在函数声明的类内部声明静态方法

Question

使用函数类方法而不是实际的类对象，如何完成在类对象内部声明静态方法并通过该名称访问它的方法。

最终目标是同时声明两者。

请忽略非标准符号和隐式变量。代码确实可以在浏览器控制台中运行，因此它是有效的（如果不是标准的话）。看起来更像是伪代码。

第1节：使该模式成立

 Be able to use a declared variable name ('Array') as a constructor ('new Array()')

 Be able to use static methods available to same declared variable name ('Array') accessed as an object ('Array.isArray()').

第2节：这样做

标题：显而易见的解决方案

 declare some class name function ('foo')

 As part of created js-object when declaring functions, declare property-method accessing same declared class function name ('foo.isFoo')

 declare instance of class ('foo')

第3节：像这样

标题：目标和理想

  declare some class name function ('foo') with intended static method ('isFoo') to be accessed from main class name ('foo.isFoo')

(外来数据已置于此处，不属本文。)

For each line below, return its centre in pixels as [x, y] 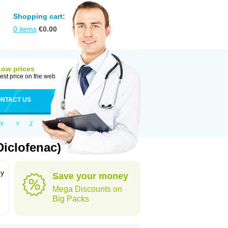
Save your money [90, 176]
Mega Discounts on [87, 189]
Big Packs [71, 199]
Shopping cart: [39, 16]
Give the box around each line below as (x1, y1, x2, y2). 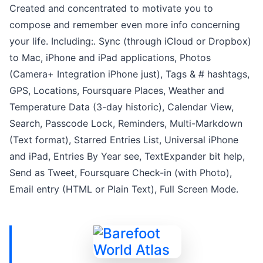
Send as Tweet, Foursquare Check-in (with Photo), (9, 166, 232, 178)
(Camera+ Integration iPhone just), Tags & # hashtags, (9, 68, 249, 80)
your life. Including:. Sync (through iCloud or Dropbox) (9, 35, 251, 47)
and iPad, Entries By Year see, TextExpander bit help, (9, 150, 245, 162)
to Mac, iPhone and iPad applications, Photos (9, 51, 211, 63)
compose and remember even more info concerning (9, 18, 240, 31)
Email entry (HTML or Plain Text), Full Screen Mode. (9, 183, 238, 195)
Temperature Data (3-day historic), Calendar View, (9, 100, 234, 113)
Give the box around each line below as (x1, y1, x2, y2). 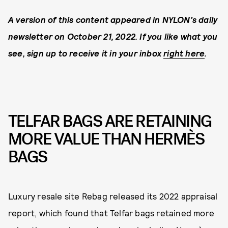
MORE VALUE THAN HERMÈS (8, 128, 205, 151)
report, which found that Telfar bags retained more (8, 207, 215, 218)
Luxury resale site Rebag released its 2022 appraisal (8, 190, 218, 201)
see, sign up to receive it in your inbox (8, 48, 164, 59)
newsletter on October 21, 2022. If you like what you (8, 31, 218, 42)
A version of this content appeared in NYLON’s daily (8, 14, 218, 25)
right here (163, 48, 205, 59)
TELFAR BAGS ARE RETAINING (8, 110, 212, 133)
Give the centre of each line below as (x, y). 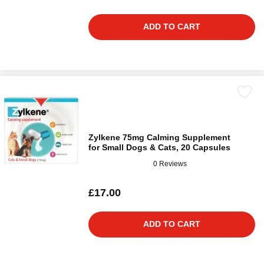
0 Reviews (170, 164)
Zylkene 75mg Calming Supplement (159, 137)
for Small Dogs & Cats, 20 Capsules (159, 147)
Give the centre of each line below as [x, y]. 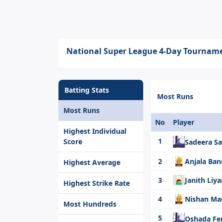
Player [184, 122]
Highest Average [92, 162]
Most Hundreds [90, 204]
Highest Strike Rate [97, 183]
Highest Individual [95, 131]
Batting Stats [87, 90]
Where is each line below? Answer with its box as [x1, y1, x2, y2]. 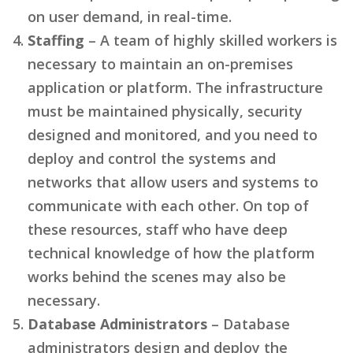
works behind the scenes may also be [28, 266, 286, 286]
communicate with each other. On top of [28, 195, 309, 215]
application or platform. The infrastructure [28, 77, 323, 97]
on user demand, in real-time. [28, 6, 232, 26]
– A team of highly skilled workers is [84, 30, 337, 50]
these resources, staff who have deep [28, 219, 288, 239]
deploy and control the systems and [28, 148, 276, 168]
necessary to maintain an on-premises [28, 54, 293, 73]
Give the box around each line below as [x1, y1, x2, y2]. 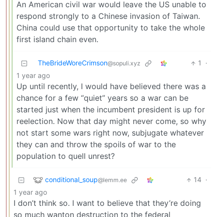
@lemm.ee [98, 176, 127, 184]
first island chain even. [16, 34, 98, 45]
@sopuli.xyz [108, 60, 140, 67]
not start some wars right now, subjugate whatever [16, 128, 204, 138]
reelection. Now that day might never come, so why [16, 116, 206, 126]
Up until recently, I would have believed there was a [16, 81, 206, 92]
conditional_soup [45, 175, 98, 184]
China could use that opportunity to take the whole [16, 23, 205, 33]
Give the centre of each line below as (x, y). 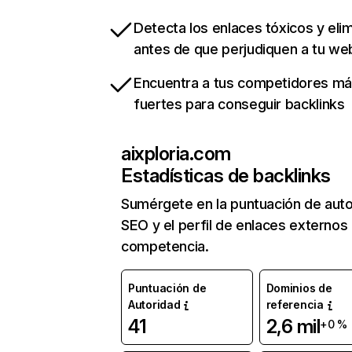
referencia (295, 305)
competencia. (165, 247)
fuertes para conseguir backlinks (239, 104)
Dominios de (299, 288)
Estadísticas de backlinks (226, 176)
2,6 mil (293, 327)
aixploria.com (176, 154)
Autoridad (154, 305)
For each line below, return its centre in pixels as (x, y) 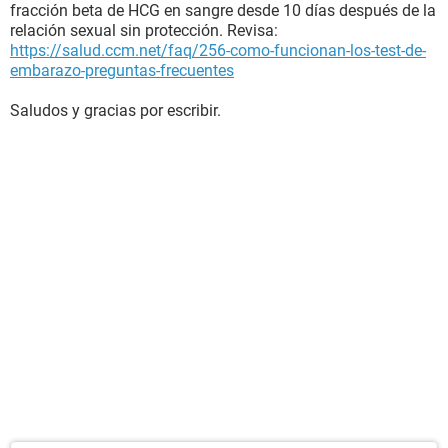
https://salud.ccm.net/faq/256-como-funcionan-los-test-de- (218, 50)
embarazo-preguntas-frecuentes (122, 70)
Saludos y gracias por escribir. (115, 110)
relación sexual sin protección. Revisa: (144, 30)
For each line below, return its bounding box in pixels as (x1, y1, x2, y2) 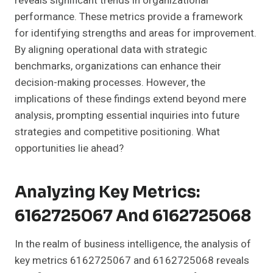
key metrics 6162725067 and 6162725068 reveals (15, 253, 249, 269)
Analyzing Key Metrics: (15, 182, 200, 203)
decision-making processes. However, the (15, 75, 205, 91)
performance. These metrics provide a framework (15, 9, 243, 25)
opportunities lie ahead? (15, 141, 124, 157)
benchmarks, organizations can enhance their (15, 58, 221, 74)
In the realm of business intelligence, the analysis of (15, 236, 251, 252)
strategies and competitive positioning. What (15, 124, 220, 140)
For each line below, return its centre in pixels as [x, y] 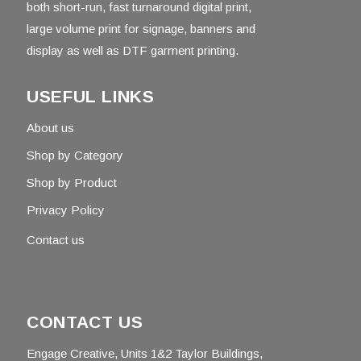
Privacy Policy [66, 210]
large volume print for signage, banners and [141, 29]
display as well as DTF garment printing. [133, 51]
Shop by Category [75, 156]
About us [50, 128]
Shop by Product [72, 183]
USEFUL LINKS [91, 97]
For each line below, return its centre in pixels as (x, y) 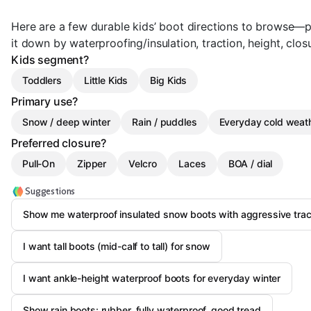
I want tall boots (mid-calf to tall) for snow (117, 246)
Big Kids (169, 80)
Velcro (143, 163)
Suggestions (50, 191)
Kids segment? (50, 60)
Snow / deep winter (66, 122)
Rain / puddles (165, 122)
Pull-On (39, 163)
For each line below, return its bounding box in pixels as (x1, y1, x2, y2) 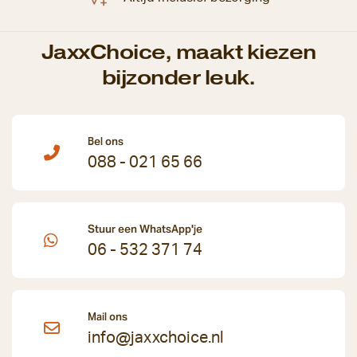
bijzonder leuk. (101, 65, 256, 91)
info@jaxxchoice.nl (88, 330, 224, 347)
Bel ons (88, 135, 124, 149)
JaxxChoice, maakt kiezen (41, 40, 316, 65)
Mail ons (88, 310, 127, 324)
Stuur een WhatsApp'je (88, 222, 202, 237)
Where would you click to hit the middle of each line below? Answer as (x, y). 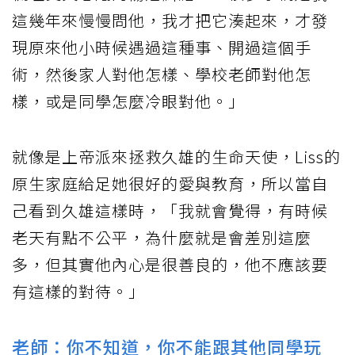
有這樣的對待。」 (78, 291)
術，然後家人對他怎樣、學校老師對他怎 (162, 74)
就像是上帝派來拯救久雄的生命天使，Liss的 (176, 156)
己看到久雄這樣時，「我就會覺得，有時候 (170, 210)
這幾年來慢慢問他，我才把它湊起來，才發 (170, 20)
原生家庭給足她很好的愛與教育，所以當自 (170, 183)
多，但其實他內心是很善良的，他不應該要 (170, 264)
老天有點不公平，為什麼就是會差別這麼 (162, 237)
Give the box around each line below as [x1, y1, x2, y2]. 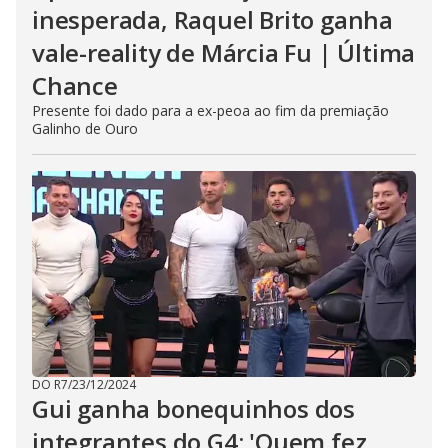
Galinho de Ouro [32, 119, 138, 138]
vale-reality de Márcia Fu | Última [32, 36, 416, 69]
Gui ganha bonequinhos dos [32, 392, 355, 425]
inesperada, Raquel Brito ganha [32, 3, 393, 36]
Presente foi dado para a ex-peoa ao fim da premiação [32, 101, 389, 120]
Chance [32, 69, 118, 102]
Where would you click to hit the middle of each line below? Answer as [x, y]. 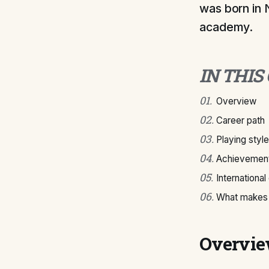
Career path [240, 120]
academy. [226, 27]
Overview [236, 101]
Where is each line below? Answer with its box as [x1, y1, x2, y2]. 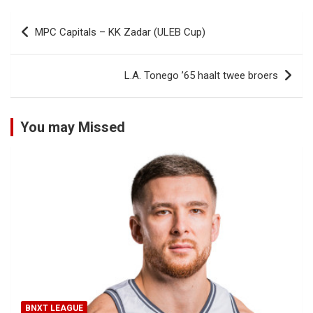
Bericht [10, 11, 67, 32]
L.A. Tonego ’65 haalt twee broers [124, 69, 278, 82]
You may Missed [20, 119, 125, 136]
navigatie [10, 34, 82, 54]
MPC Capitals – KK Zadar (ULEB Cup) [35, 26, 205, 39]
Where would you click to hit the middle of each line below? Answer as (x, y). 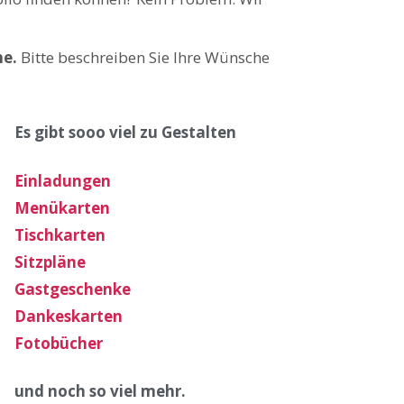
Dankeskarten (68, 316)
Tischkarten (60, 234)
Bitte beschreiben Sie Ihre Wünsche (145, 57)
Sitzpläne (50, 262)
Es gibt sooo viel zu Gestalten (125, 132)
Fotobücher (58, 343)
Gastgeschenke (72, 289)
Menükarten (62, 207)
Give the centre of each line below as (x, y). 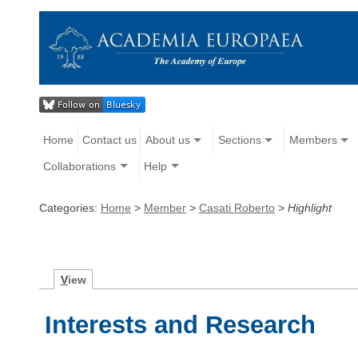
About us (167, 140)
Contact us (109, 140)
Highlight (310, 207)
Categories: (70, 207)
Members (313, 140)
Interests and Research (181, 324)
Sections (239, 140)
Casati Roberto (237, 207)
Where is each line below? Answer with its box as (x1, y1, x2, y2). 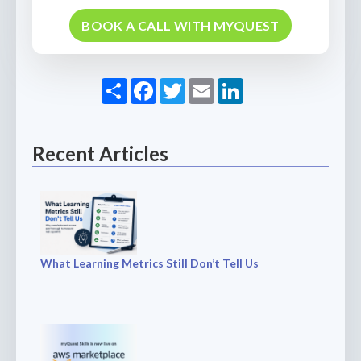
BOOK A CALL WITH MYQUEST (81, 18, 280, 33)
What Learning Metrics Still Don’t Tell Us (40, 255, 259, 270)
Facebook (156, 76, 219, 93)
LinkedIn (243, 76, 298, 93)
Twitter (185, 76, 234, 93)
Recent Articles (32, 142, 168, 165)
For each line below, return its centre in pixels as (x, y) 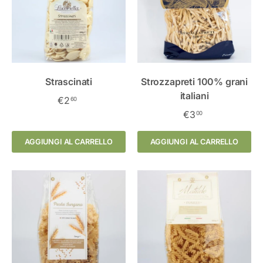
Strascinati (69, 81)
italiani (194, 95)
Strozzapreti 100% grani (194, 81)
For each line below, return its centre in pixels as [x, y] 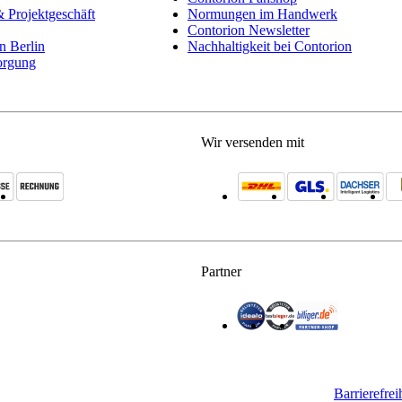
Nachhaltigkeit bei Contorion [270, 47]
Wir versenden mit [253, 143]
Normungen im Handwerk [262, 14]
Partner [221, 272]
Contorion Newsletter [249, 31]
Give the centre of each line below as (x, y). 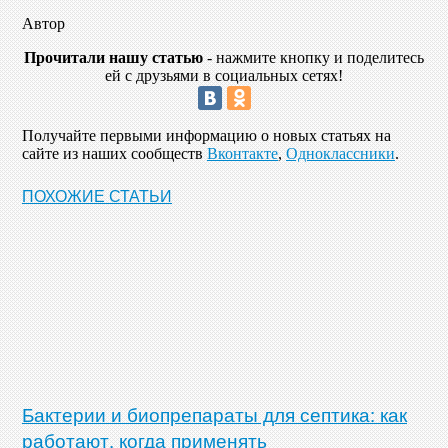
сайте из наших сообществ (114, 153)
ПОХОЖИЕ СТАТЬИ (97, 195)
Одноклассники (340, 153)
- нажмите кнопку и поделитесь (313, 57)
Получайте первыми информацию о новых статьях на (206, 135)
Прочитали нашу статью (113, 57)
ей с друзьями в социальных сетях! (224, 75)
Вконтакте (242, 153)
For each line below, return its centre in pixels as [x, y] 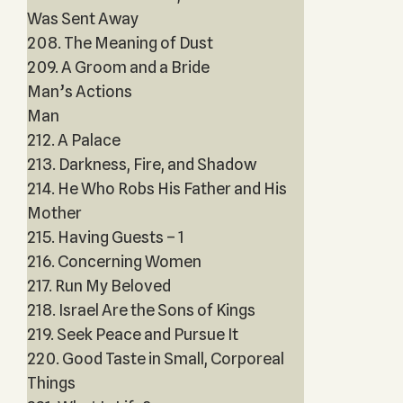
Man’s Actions [79, 91]
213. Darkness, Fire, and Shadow [141, 164]
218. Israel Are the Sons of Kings [141, 310]
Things [51, 383]
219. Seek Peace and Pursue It [132, 334]
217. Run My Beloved [99, 286]
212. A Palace [73, 140]
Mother [54, 213]
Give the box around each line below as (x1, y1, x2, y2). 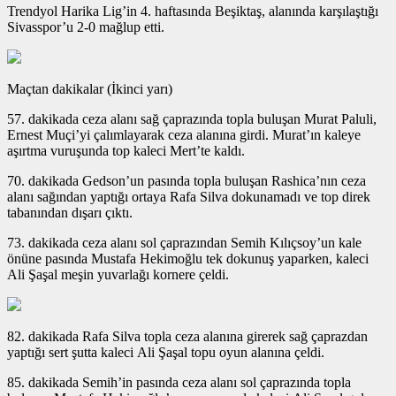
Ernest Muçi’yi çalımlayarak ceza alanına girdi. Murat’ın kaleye (7, 126, 361, 142)
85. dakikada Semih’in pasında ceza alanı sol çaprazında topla (7, 374, 351, 390)
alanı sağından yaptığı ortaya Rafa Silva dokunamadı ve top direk (7, 188, 370, 204)
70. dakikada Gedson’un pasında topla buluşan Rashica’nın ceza (7, 172, 366, 188)
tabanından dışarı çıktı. (7, 204, 133, 220)
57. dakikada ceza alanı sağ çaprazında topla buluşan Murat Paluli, (7, 110, 377, 126)
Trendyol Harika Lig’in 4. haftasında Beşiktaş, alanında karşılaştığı (7, 3, 378, 19)
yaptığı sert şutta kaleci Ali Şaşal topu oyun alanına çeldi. (7, 344, 324, 360)
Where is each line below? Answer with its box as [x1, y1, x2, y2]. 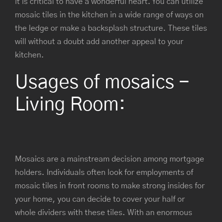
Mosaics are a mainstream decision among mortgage [15, 155, 204, 163]
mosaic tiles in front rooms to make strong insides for [15, 181, 205, 190]
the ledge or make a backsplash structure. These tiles [15, 24, 207, 32]
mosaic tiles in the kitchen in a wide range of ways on [15, 10, 204, 19]
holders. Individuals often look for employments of [15, 168, 193, 176]
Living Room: [15, 95, 125, 114]
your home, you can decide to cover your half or [15, 195, 185, 203]
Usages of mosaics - [15, 73, 189, 92]
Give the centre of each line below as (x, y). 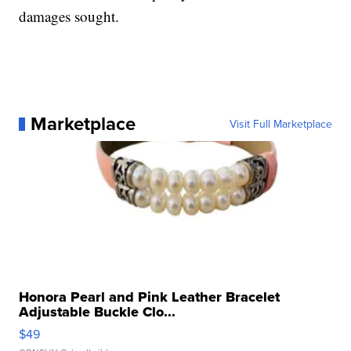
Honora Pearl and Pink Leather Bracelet (150, 297)
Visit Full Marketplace (280, 124)
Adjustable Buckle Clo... (98, 312)
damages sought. (69, 16)
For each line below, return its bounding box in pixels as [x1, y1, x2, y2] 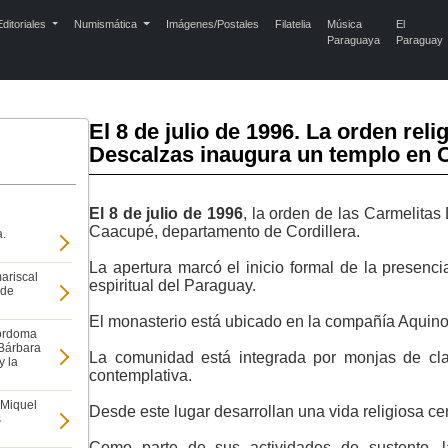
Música [326, 18, 362, 30]
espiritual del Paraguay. [89, 277, 256, 294]
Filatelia [274, 18, 311, 30]
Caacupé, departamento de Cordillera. [89, 223, 360, 240]
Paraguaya [326, 34, 380, 46]
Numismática [74, 18, 141, 30]
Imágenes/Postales [165, 18, 259, 30]
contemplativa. [89, 367, 192, 384]
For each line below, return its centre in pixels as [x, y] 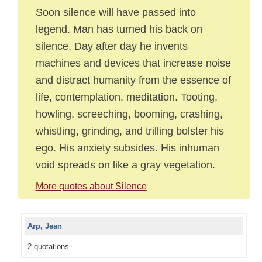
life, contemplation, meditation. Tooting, [126, 97]
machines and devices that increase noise [133, 63]
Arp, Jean [44, 226]
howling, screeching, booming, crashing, [129, 114]
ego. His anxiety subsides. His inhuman [127, 148]
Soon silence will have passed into [116, 12]
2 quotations [48, 247]
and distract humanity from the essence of [133, 80]
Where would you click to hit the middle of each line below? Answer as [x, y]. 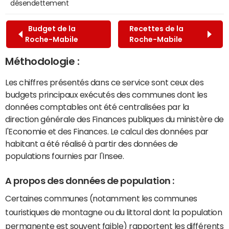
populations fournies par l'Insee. [65, 156]
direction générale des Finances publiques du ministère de [114, 119]
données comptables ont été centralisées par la [97, 107]
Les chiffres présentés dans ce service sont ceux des [105, 82]
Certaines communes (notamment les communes [101, 199]
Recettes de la [156, 28]
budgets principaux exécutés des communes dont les [106, 94]
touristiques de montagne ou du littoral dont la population [114, 212]
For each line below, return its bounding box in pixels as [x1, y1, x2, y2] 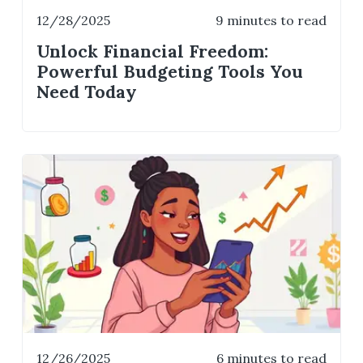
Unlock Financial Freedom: [36, 41, 269, 63]
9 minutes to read [215, 12, 327, 29]
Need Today [36, 81, 138, 104]
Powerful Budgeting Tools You [36, 61, 304, 83]
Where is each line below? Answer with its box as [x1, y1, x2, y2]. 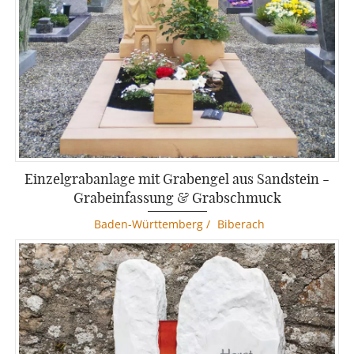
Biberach [217, 217, 265, 232]
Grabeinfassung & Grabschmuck [73, 188, 281, 208]
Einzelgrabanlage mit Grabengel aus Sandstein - [24, 169, 330, 189]
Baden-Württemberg [93, 217, 203, 232]
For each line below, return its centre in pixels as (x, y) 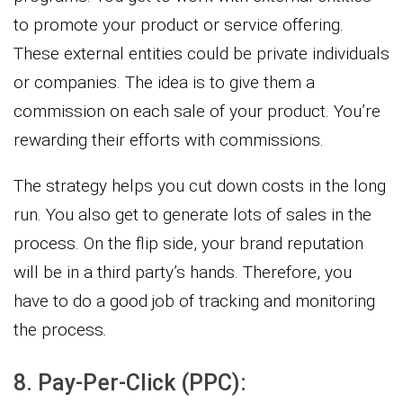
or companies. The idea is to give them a (164, 82)
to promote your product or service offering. (179, 24)
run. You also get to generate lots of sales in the (193, 214)
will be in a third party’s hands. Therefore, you (183, 272)
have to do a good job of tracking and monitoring (194, 300)
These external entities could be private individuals (201, 53)
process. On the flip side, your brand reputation (188, 243)
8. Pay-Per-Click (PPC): (130, 382)
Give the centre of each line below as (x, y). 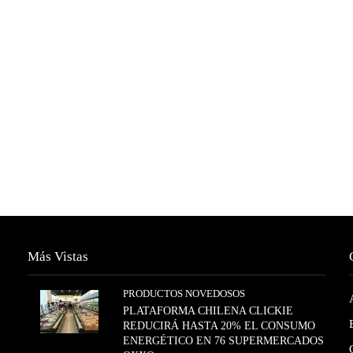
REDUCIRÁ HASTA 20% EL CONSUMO (219, 325)
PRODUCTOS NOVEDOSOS (184, 293)
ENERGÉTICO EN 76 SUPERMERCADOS (224, 340)
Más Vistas (58, 256)
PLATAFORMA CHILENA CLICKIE (208, 310)

  declare instance of class ('foo')

  try: what throws an error because ('foo.isFoo') isn't a function but ('c.isFoo') is. How do we declare this as a static function?

  catch: just garbage to throw at the end console feed for clarity

说明

a = "animal";

/*  So that this pattern holds  */
console.log("\nSo that this pattern holds")
b =  new Array(a);
console.log("new Array(a) = [" + b + "]");
console.log("Array.isArray(b) = " + Array.isArray(b));

/*  DO THIS  */
console.log("\nDO THIS");
foo = function (f) {
  this.f = f; 
}
foo.isFoo = c => c instanceof foo;
c = new foo(a);
console.log("new foo(a) = " + c);
console.log("foo.isFoo(c) = " + foo.isFoo(c));

/*  LIKE THIS  */
console.log("\nLIKE THIS");
foo = function (f) {
  this.f = f; 
  this.isFoo = c => c instanceof foo;
}
c = new foo(a);
console.log("new foo(a) = " + c);
try {console.log("foo.isFoo(c) = " + foo.isFoo(c));}
catch {console.log("foo.isFoo is not a function\n     foo.isFoo(c) should = true");}

控制台输出

So that this pattern holds                          debugger eval code:4:9
new Array(a) = [animal]                             debugger eval code:6:9
Array.isArray(b) = true                             debugger eval code:7:9

DO THIS                                             debugger eval code:10:9
new foo(a) = [object Object]                        debugger eval code:16:9
foo.isFoo(c) = true                                 debugger eval code:17:9

LIKE THIS                                           debugger eval code:20:9
new foo(a) = [object Object]                        debugger eval code:26:9
foo.isFoo is not a function
     foo.isFoo(c) should = true

这意味着行为与此相同

class Point {
    constructor( ...args ) {
        ...do stuff...
    }
    static isPoint( c ) { return c instanceof this; }
}
point = new Point( 3, 7 );
console.log( Point.isPoint( point ) );
console.log( Point.isPoint( Object ) );

Answer 1

好的，后期编辑，我了解您的问题。

TL; DR 否，没有好方法可以完成您想要的事情。

在构造函数中，this被new运算符绑定为新创建的实例，没有像类静态方法中那样动态地引用类本身： / p>

function Foo1 () {
  this; // <- instance
}

class Foo2 {
  static bar () {
    this; // <- class Foo2
  }

  constructor () {
    this; // <- instance
  }
}

我认为，根据您在问题中发布的内容，您到目前为止已经了解了所有这些内容，并希望在第二个示例中复制简洁的静态函数声明。

您可以这样做：

function Foo3 () {
   Foo3.bar = function() {
     this; // <- class Foo3
   }
}

每次调用bar 时，将重新定义

除new Foo3静态方法之外您想要执行的操作。另外，您仍然必须按名称引用该类，您无法像在类静态方法中使用this一样动态访问它。